Your answer should repeat every line of the records below in which the word "middle" appears.
◇ ◇ ◇
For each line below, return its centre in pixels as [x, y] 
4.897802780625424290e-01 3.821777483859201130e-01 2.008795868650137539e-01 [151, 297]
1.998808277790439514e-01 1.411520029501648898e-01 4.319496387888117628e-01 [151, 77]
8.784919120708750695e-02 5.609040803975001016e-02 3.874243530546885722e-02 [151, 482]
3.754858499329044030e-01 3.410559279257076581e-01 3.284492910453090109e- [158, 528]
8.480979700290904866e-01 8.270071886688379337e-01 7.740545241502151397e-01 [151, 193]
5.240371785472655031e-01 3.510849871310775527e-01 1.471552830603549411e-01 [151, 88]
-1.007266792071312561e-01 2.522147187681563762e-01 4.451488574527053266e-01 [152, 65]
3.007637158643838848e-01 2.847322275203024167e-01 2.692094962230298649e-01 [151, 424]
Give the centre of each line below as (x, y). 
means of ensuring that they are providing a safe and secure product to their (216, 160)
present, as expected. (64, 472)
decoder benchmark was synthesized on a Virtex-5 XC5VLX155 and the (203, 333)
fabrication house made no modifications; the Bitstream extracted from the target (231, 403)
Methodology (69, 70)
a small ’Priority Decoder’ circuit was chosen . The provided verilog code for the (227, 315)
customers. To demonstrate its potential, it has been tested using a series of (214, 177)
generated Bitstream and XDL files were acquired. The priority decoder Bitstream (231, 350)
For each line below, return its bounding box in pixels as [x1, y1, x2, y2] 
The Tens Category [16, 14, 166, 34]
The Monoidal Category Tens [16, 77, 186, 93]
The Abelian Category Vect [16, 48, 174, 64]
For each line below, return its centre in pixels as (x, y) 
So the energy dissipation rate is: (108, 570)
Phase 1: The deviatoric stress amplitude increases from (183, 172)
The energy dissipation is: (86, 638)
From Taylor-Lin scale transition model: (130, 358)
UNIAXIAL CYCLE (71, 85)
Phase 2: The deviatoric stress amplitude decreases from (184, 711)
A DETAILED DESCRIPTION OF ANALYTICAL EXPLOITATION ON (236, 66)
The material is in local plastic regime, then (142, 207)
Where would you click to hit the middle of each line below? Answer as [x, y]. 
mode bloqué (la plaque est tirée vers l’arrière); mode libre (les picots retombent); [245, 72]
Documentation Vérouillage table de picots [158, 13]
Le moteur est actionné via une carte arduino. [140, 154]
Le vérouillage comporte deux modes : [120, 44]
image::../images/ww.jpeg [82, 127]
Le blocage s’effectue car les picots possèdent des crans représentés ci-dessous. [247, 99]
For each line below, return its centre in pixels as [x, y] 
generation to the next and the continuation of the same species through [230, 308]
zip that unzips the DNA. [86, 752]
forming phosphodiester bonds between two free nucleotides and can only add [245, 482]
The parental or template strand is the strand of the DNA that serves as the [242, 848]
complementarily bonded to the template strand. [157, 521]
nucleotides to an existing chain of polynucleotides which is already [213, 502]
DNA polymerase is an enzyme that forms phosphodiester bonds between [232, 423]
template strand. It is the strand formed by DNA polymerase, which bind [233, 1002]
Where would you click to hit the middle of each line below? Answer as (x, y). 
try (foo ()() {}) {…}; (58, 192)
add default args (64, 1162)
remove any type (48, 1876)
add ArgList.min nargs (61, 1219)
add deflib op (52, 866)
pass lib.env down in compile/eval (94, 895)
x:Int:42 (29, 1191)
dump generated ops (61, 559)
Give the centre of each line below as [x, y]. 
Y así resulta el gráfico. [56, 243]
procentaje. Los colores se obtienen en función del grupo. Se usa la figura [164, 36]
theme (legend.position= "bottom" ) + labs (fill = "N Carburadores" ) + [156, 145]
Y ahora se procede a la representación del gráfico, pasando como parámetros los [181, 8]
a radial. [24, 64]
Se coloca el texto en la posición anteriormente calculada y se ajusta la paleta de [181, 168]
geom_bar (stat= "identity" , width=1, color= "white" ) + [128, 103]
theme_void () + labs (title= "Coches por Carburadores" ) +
◇ ◇ ◇
§ Task result:
Where would you click to hit the middle of each line below? Answer as [x, y]. 
Where would you click to hit the middle of each line below? Answer as (x, y). 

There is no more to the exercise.